On the other hand, the thermal electrons adhere to the inside of the wall surface of the ionization chamber 10 or the reflective electrode 14, which causes contamination. Further, since ions derived from the sample component are generated in a region where thermal electrons exist, if thermal electrons exist in the very vicinity of the inner surface of the wall of the ionization chamber 10 or the reflective electrode 14, the generated ions also easily come into contact with the inner surface of the wall of the ionization chamber 10 or the reflective electrode 14, which also causes contamination. When the inner surface of the wall of the ionization chamber 10 or the reflective electrode 14 is contaminated, the electric field formed inside the ionization chamber 10 is disturbed, and the extraction efficiency of the ions from the ionization chamber 10 is lowered or the extraction of the ions becomes unstable. As a result, the amount of ions to be transported to the quadrupole mass filter 3 decreases, resulting in a decrease in detection sensitivity. Therefore, in the ei ion source 1 of the mass spectrometer of the present embodiment, the structure is devised so that the thermal electrons incident into the ionization chamber 10 do not easily come into contact with the inner surface of the wall of the ionization chamber 10 or the reflective electrode 14.

Fig. 3 is a schematic diagram for explaining a difference in structure between the ei ion source of the present embodiment and a conventional ei ion source. In fig. 3, reference numerals 11A and 12A denote positions of the filament and the opposed filament in the orthogonal filament arrangement structure described in fig. 4. In this case, the filament and the opposing filament are arranged so as to extend in the Y-axis direction. Reference numeral 105A indicates the position of the front wall portion of the ionization chamber 10 in the orthogonal filament arrangement, and reference numeral 14A indicates the position of the reflection electrode in the orthogonal filament arrangement. In the orthogonal filament arrangement structure, even when thermal electrons emitted from the filament 11A spirally turn and bulge outward, they hardly come into contact with the inside of the front wall portion 105A of the ionization chamber 10 or the reflection electrode 14A.

On the other hand, when the arrangement structure of the orthogonal filaments is changed to the arrangement structure of the parallel filaments in order to improve the detection sensitivity, the orientations of the filament 11 and the opposing filament 12 are changed to extend in the X-axis direction, and the electron introduction port 102 and the electron discharge port 103 are also changed to extend in the Z-axis direction. This is the configuration shown in fig. 5. However, by changing the arrangement of the filament 11 and the shape of the electron introduction port 102 so as to extend in the X-axis direction, the distance (1 st distance) in the X-axis direction between the end of the electron introduction port 102 on the ion emission port 101 side and the inner surface of the front wall 105A of the ionization chamber 10 and the distance (2 nd distance) in the X-axis direction between the end of the electron introduction port 102 on the reflection electrode 14 side and the surface of the reflection electrode 14A become shorter. Thus, when thermal electrons emitted from the filament 11A spirally turn and bulge outward, they easily come into contact with the inside of the front wall 105A of the ionization chamber 10 or the reflection electrode 14A.

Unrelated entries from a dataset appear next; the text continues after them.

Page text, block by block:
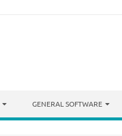
GENERAL SOFTWARE
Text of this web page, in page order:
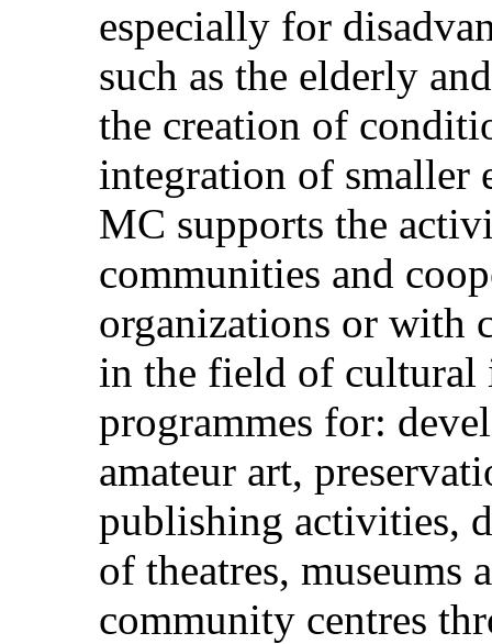
especially for
such as the elderly
the creation of
integration of smaller
MC supports the
communities and
organizations or with
in the field of cultural
programmes for:
amateur art,
publishing activities,
of theatres, museums
community centres
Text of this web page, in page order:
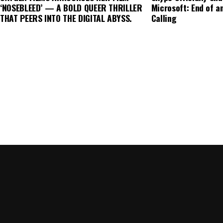
The role of technology and innovation in
portfolios with environmental goals. Furthermore,
‘NOSEBLEED’ — A BOLD QUEER THRILLER
THAT PEERS INTO THE DIGITAL ABYSS.
Microsoft: End of
Calling

Therefore, in the mass spectrometer of the present embodiment, even after the parallel filament arrangement configuration is changed, the front wall 105 of the ionization chamber 10 is expanded forward (in the positive direction along the X axis), and the position of the reflection electrode 14 is moved backward in the negative direction along the X axis so that the 1 st distance and the 2 nd distance are both the same as those in the orthogonal filament arrangement configuration. Of course, the rear wall of the ionization chamber 10 also extends rearward. In the mass spectrometer of the present embodiment, the 1 st distance and the 2 nd distance are both D. The value of D can be determined, for example, as follows.

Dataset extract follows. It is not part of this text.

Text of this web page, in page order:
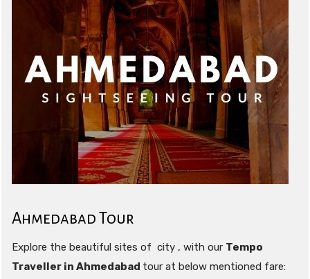
Ahmedabad Tour
Explore the beautiful sites of city , with our Tempo
Traveller in Ahmedabad tour at below mentioned fare:
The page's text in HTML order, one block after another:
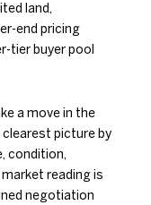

What mainly affects the diffusion of the thermionic current 16 in the X-axis direction (ion extraction direction) is the radius of rotation at the time of thermionic revolution. The elements related to the radius of rotation are: the geometrical structure such as the size of the electron introduction port 102, the energy of the thermal electrons mainly depending on the potential difference between the filament 11 and the opposing filament 12, and the strength of the magnetic field formed by the convergence magnet 13. The geometry is determined by the structure and, in addition, the energy of the hot electrons is determined by the control conditions of the voltage control. Therefore, by finding the velocity component and the magnetic flux density in the direction perpendicular to the magnetic field formed by the converging magnet 13 (i.e., on the X-Z plane), the radius of rotation of the thermal electrons can be estimated based on the lorentz force, and the degree of diffusion of the thermal electron flow 16 in the ionization chamber 10 can be estimated.

The velocity component of the thermal electrons in the direction perpendicular to the magnetic field depends on the thermal electrons emitted from the surface of the filament 11 and present inAngle when passing through the electron introduction port 102 while accelerating. The movement of the thermal electrons is under the influence of a strong magnetic field in the vicinity of the convergence magnet 13, and there is a possibility that thermal electrons having a large angle may be incident into the ionization chamber 10 while rotating. Therefore, here, as a typical example, hot electrons incident at an angle θ = π/4 with respect to the Y-axis, which is a flux line, are assumed. If the acceleration voltage of the hot electrons is set to V, the mass is set to m _e Then, a velocity component v in a direction perpendicular to the magnetic field in the vicinity of the center of the ionization chamber 10 (the vicinity of the ion optical axis C) _v Represented by the following formula (1).

ν _v ＝√(2eV/m _e )s i nθ＝√(eV/m _e )…(1)

Radius of rotation r of electrons in magnetic field having magnetic flux density B _e Represented by the following formula (2).

r _e ＝(m _e ν _v )/eB＝√{(m _e V)/(eB ² )}…(2)

As an example of the convergence magnet 13 generally used in the EI ion source, a case where B = about 0.02T is assumed in a portion near the substantially center of the ionization chamber 10 where the magnetic flux density is the weakest. The energy of the electrons was set to 70eV, which is the standard ionization energy in the ei ion source. Under the condition, the rotation radius r of the hot electron is calculated according to the formulas (1) and (2) _e Is r _e And about = 1mm. Therefore, the minimum value of the 1 st distance and the 2 nd distance can be defined as 1mm.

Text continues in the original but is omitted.